▶ **TASK DETAILS**
In your copy, reproduce each entry exactly and include no picture.

▶ **PROVIDED MATERIAL**

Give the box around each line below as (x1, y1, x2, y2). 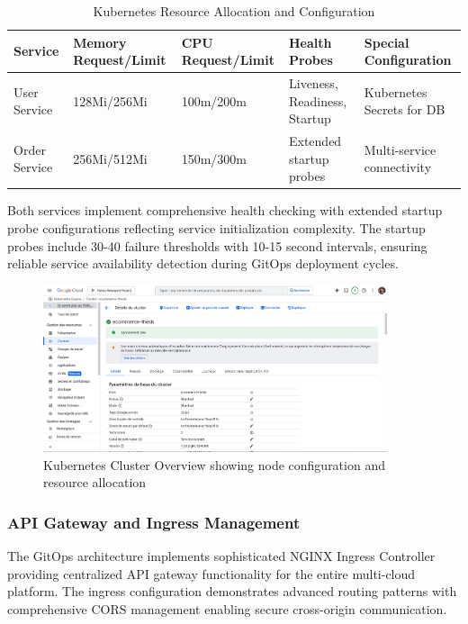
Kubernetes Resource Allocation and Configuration (93, 2, 375, 20)
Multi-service (364, 140, 436, 158)
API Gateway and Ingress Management (7, 511, 301, 533)
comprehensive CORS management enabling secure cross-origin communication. (7, 599, 447, 618)
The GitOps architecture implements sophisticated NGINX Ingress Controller (7, 547, 436, 565)
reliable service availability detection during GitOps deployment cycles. (7, 254, 399, 273)
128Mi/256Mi (73, 91, 148, 110)
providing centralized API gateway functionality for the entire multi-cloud (7, 564, 416, 583)
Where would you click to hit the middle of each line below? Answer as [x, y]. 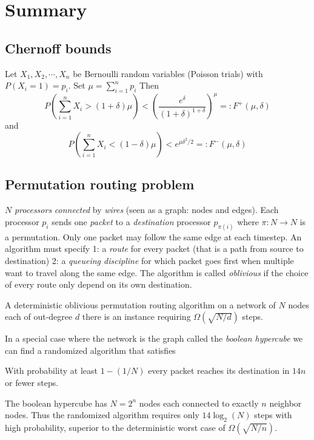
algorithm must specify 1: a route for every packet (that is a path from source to [154, 249]
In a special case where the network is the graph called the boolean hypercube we [154, 338]
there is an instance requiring [136, 316]
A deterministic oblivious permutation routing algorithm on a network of [140, 304]
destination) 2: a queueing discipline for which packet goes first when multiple [149, 260]
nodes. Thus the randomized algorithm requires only [102, 415]
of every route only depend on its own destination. [99, 284]
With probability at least [51, 371]

▶ **EXERCISE OUTPUT**
Give the box around each line below as (x1, y1, x2, y2). 
Kubernetes Resource Allocation and Configuration (93, 2, 375, 20)
Multi-service (364, 140, 436, 158)
API Gateway and Ingress Management (7, 511, 301, 533)
comprehensive CORS management enabling secure cross-origin communication. (7, 599, 447, 618)
The GitOps architecture implements sophisticated NGINX Ingress Controller (7, 547, 436, 565)
reliable service availability detection during GitOps deployment cycles. (7, 254, 399, 273)
128Mi/256Mi (73, 91, 148, 110)
providing centralized API gateway functionality for the entire multi-cloud (7, 564, 416, 583)
Where would you click to hit the middle of each line below? Answer as [x, y]. 
algorithm must specify 1: a route for every packet (that is a path from source to [154, 249]
In a special case where the network is the graph called the boolean hypercube we [154, 338]
there is an instance requiring [136, 316]
A deterministic oblivious permutation routing algorithm on a network of [140, 304]
destination) 2: a queueing discipline for which packet goes first when multiple [149, 260]
nodes. Thus the randomized algorithm requires only [102, 415]
of every route only depend on its own destination. [99, 284]
With probability at least [51, 371]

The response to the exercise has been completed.